Rajeev Masand’s Review of Spider-Man: Homecoming

So it turns out that the masterstroke in Spider-Man Homecoming is taking the protagonist back to class and treating the whole thing like a high school movie. This is the third time in 15 years that they’re taking a stab at the web-slinging superhero, and after Tobey Maguire got too old to keep playing the part, and the Andrew Garfield films failed to hit the sweet spot, we’re discovering that the key to re-energize the franchise lies in two simple words: Go young.

Enter 21-year-old Tom Holland, who was first introduced as Spidey in last year’s Captain America: Civil War where he held his own alongside Marvel’s Avengers. Holland has just the boyish enthusiasm and earnestness required to play Peter Parker as a fresh-faced 15-year-old, and mercifully director Jon Watts and the writers spare us the backstory. There’s no bite from a radioactive spider; all that’s taken care of in a single line of dialogue. As is the death of wise Uncle Ben. (We get no speech on power and responsibility.) What we get is a kid trying to figure out how to master the powers he’s already acquired.

Holland brings goofiness to the part, which makes the character genuinely likable. This is a novice Spider-Man, and many of the laughs come from watching him rough and tumble his way through the action.

Speaking of action, this is your not your average Marvel film where the superhero must save the world from a power-hungry villain hell-bent on flattening entire cities.  The film’s baddie, a blue-collar worker-turned-arms manufacturer, played by Michael Keaton, has no ambitions of world-domination; he’s just a guy chasing a fast buck to feed his family. This is a much more intimate story, and the action set pieces are befitting the relatively modest scale of the plot. Which is not to say that they aren’t thrilling. It’s just that they aren’t an orgy of explosions and special effects where you can’t make out who’s doing what to whom. A sequence involving an attack on the Staten Island Ferry is particularly well executed.

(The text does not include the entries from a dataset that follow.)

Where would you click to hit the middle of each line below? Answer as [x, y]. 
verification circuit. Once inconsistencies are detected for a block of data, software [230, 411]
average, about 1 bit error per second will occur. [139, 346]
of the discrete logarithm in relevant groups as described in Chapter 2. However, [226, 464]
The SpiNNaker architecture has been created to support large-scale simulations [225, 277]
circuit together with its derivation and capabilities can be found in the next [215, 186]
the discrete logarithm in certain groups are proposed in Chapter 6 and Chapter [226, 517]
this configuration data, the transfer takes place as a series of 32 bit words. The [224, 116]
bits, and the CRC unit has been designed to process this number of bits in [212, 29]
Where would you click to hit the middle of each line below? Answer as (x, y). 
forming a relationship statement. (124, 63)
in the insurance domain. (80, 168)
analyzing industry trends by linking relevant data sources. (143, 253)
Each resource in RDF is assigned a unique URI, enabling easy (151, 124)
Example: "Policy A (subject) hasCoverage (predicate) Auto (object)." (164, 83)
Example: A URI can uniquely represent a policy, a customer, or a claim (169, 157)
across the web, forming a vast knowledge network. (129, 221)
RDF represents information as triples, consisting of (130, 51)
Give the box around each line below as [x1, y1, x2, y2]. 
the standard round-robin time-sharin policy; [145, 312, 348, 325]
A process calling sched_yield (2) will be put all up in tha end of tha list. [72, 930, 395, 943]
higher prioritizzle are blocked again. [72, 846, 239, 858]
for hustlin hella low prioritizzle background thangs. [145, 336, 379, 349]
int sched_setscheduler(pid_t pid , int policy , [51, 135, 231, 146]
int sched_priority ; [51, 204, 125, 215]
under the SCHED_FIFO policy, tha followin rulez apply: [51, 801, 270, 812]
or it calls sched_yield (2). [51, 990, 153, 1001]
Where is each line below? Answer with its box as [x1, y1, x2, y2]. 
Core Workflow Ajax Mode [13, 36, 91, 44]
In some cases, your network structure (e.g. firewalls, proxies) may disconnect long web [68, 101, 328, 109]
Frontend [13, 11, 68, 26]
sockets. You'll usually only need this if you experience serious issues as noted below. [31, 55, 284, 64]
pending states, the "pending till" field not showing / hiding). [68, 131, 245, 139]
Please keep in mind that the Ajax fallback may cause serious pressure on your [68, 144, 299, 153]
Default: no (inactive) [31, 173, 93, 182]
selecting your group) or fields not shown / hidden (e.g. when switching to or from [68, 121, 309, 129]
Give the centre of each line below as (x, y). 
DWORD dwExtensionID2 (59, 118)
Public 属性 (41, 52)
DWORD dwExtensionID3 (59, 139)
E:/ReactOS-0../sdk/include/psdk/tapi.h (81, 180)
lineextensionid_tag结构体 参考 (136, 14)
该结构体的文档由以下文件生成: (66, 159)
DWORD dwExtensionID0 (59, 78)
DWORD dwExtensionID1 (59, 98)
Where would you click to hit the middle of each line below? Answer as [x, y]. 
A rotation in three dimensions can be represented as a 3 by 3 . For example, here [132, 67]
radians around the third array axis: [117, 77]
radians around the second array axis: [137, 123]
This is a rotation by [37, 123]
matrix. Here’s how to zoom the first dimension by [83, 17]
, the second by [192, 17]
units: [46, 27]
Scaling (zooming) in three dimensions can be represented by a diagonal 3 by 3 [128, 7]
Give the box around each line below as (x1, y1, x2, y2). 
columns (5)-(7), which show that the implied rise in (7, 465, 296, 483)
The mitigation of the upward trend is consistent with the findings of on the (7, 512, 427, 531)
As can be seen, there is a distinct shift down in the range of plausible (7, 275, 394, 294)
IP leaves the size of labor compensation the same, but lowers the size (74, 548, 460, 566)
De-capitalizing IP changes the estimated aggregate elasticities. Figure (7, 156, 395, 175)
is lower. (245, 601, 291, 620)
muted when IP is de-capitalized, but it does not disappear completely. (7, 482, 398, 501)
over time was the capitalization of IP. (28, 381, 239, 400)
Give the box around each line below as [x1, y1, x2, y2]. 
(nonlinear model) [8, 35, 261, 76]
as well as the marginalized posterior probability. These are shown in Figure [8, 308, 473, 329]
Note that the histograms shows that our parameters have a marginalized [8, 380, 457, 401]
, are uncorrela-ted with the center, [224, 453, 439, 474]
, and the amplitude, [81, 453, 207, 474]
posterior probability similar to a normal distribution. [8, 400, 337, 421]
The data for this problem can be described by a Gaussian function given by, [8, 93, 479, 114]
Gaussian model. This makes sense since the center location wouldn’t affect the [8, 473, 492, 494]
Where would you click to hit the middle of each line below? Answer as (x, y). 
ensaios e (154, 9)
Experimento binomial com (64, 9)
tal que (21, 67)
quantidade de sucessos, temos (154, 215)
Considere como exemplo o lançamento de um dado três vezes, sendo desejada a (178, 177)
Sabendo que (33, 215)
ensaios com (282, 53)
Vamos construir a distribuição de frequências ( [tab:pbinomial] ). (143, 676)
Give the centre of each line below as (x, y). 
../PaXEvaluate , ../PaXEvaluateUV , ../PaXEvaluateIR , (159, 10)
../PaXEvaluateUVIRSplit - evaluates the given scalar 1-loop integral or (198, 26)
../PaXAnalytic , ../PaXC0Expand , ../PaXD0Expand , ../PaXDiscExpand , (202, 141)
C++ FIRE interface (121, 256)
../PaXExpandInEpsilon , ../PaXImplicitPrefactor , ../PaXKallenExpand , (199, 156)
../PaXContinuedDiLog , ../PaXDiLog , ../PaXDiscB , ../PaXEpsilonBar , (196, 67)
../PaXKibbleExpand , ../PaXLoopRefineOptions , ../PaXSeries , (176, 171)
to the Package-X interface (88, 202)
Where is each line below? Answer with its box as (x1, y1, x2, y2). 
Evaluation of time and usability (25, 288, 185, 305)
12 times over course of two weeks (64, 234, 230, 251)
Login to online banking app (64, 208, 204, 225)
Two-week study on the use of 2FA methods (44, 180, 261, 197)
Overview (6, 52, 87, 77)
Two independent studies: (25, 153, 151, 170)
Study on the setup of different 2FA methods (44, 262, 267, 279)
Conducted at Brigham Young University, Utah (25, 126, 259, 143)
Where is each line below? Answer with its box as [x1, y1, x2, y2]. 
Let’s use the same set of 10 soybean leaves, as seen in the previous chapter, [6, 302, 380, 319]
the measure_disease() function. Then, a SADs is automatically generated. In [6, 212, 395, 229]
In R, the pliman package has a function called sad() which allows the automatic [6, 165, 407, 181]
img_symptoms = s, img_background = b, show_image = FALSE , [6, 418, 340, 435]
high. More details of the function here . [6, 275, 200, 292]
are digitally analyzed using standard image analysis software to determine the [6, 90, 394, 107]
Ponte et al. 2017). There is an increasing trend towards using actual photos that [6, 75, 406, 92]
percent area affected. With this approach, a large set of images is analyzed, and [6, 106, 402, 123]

But Spider-Man Homecoming is ultimately stronger as a character-driven coming-of-age comedy. Watts surrounds his leading man with an ensemble of characters who’re key to Peter’s life: his worrying Aunt May (Marisa Tomei), his nerdy best friend Ned (Jacob Batalon), and of course his mentor figure, Tony Stark (Robert Downey Jr), who’s too busy to actually mentor him but shows up to dispense tough love each time the kid screws up.

The film doesn't get everything right. Some of the supporting players – particularly Keaton’s villain – are underdeveloped. The climatic face-off is also a little overstretched. But these are minor quibbles in a movie that’s both brimming with humor and invested with a lot of heart. A movie that’s fresh and entertaining, and one that marks a welcome return for a superhero we’ve all missed.

I’m going with four out of five for Spider-Man Homecoming. It’s light and breezy and so much fun.